I ended up with eight different alien spaceship designs, actually the first ship had a few variants, but only used one, and all 8 of those ships are in the game.  I designed 5 different asteroid shapes, but in the interest of time, speed, and laziness, I’m only using one.  I have a high tech apostrophe for a laser, a fancy asterisks for an explosion, some bombs, UFO, and the player’s space ship.  They are designed using 8×8 “fat pixels” but actually take up 16*16 real pixels of screen space, the graphics mode I’m using effectively doubles what you see and scales it, but BASIC always processes the entire screen as if it were a high resolution 256*192 screen, even though I’m only using a quarter of that.  The fat pixel look really adds to the retro look and feel of the game, and this low resolution mode also helps the game run at a fairly decent speed, for BASIC, anyway.

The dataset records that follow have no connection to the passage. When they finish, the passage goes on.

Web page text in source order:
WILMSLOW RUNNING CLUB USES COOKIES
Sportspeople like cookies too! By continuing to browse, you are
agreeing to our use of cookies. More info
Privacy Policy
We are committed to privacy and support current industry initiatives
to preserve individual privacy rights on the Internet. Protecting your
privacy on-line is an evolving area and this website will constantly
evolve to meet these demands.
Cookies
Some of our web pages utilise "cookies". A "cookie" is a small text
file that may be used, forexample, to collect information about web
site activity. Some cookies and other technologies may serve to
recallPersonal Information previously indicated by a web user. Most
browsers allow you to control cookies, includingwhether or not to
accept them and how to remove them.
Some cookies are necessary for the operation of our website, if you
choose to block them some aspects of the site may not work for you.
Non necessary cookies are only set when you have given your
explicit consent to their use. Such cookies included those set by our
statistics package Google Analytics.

I’ve been using MAME as my Color Computer 2 emulator, and I started by hand typing in the program, using the built in BASIC “editor” and limited 32 column by 16 line display, this was a tedious process.  At some point, when I had written an updated fonts routine that needed to be merged with the main game program, I reached out to the CoCo Facebook group for some assistance in this area.

Enter: John Strong and Disk Tool

John Strong gave me a copy of a work in progress editor he’d been working on called Disk Tool:

Disk Tool has many benefits, the primary one is the ability to use my PC and a full screen notepad style editor, which has all the features you’d expect from a tradition text editor, including search, find, replace, copy, cut, paste, etc., and the ability to choose from  a variety of mono space fonts for ease of reading..

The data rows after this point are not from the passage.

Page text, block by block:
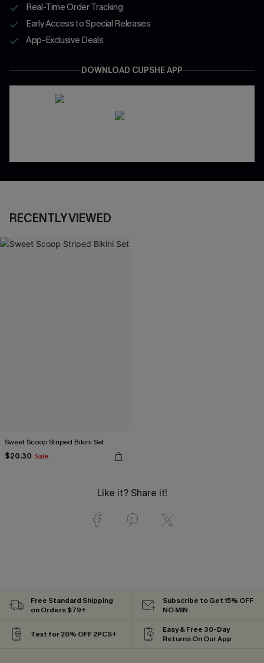
Real-Time Order Tracking
Early Access to Special Releases
App-Exclusive Deals
DOWNLOAD CUPSHE APP
RECENTLY VIEWED
Sweet Scoop Striped Bikini Set
$20.30 Sale
Like it? Share it!
Free Standard Shipping
on Orders $79+
Subscribe to Get 15% OFF
NO MIN
Text for 20% OFF 2PCS+
Easy & Free 30-Day
Returns On Our App
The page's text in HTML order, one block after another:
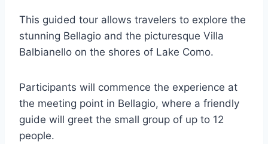
This guided tour allows travelers to explore the
stunning Bellagio and the picturesque Villa
Balbianello on the shores of Lake Como.
Participants will commence the experience at
the meeting point in Bellagio, where a friendly
guide will greet the small group of up to 12
people.
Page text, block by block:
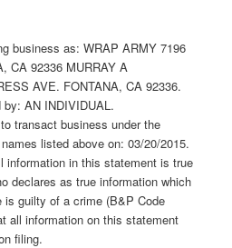
business as: WRAP ARMY 7196
CA 92336 MURRAY A
AVE. FONTANA, CA 92336.
AN INDIVIDUAL.
transact business under the
listed above on: 03/20/2015.
information in this statement is true
declares as true information which
is guilty of a crime (B&P Code
all information on this statement
filing.
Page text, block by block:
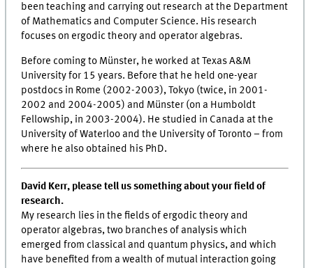
been teaching and carrying out research at the Department
of Mathematics and Computer Science. His research
focuses on ergodic theory and operator algebras.
Before coming to Münster, he worked at Texas A&M
University for 15 years. Before that he held one-year
postdocs in Rome (2002-2003), Tokyo (twice, in 2001-
2002 and 2004-2005) and Münster (on a Humboldt
Fellowship, in 2003-2004). He studied in Canada at the
University of Waterloo and the University of Toronto – from
where he also obtained his PhD.
David Kerr, please tell us something about your field of
research.
My research lies in the fields of ergodic theory and
operator algebras, two branches of analysis which
emerged from classical and quantum physics, and which
have benefited from a wealth of mutual interaction going
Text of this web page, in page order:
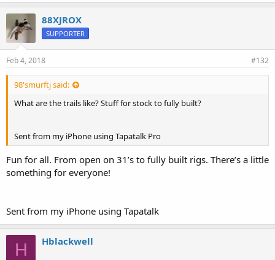
88XJROX
SUPPORTER
Feb 4, 2018 #132
98'smurftj said:
What are the trails like? Stuff for stock to fully built?
Sent from my iPhone using Tapatalk Pro
Fun for all. From open on 31’s to fully built rigs. There’s a little
something for everyone!
Sent from my iPhone using Tapatalk
H Hblackwell

With Disk Tool I was able to copy and paste code between programs, and make further additions to the game much quicker and easier.  In the process of using the tool, I was also helping John debug it, and was able to put in some feature requests.  When I first started using the tool, once I was done editing the program, I’d have to close the tool to un-mount the disk image, so I could open it in MAME, this was a multi-step process.  John later added the ability for me to launch MAME from the tool, so it would un-mount the disk from the editor, launch it in MAME, allow me to test, and tweak, and any changes were saved directly back to the same disk image, so I could do some spot editing on the CoCo and have those changes saved, too.

The edition of the “launch” button, has basically tuned this tool into an IDE (Integrated development environment) for Disk Extended Color BASIC.  There are a lot of other benefits, too, I can copy a single program from a disk image to my PC, or reverse, I can create new disk images, move files between disk images, and more, so it’s a very handy tool for rapid development, especially when working with emulators.

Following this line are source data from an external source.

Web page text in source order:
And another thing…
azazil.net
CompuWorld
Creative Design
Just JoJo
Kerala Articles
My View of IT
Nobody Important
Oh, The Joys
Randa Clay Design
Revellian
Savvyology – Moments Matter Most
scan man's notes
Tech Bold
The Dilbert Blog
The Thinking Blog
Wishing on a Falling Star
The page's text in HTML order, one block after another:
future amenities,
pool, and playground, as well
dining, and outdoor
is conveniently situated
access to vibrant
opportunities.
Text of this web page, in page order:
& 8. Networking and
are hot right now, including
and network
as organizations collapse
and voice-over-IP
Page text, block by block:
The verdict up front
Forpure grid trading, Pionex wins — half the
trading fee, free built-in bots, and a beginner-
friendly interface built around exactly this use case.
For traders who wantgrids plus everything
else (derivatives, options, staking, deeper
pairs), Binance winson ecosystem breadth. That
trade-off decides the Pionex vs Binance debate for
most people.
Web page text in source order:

I have been able to quickly change variable names in the entire program with a search and replace, I can search for where a variable or statement is very quickly, I can copy and paste sections of code to other areas and just change line number to re-use a modified version of a routine, and so much more.  Having a real editor is such a life saver, having to code on the CoCo is very cumbersome.

My next plans are to start testing the game on real hardware, to see if there are any speed differences between the emulator and the real CoCo with BASIC, as well as possibly hacking together a CoCo 3 patched version of the game with improved color palettes, and maybe, even some speech and sound pack support!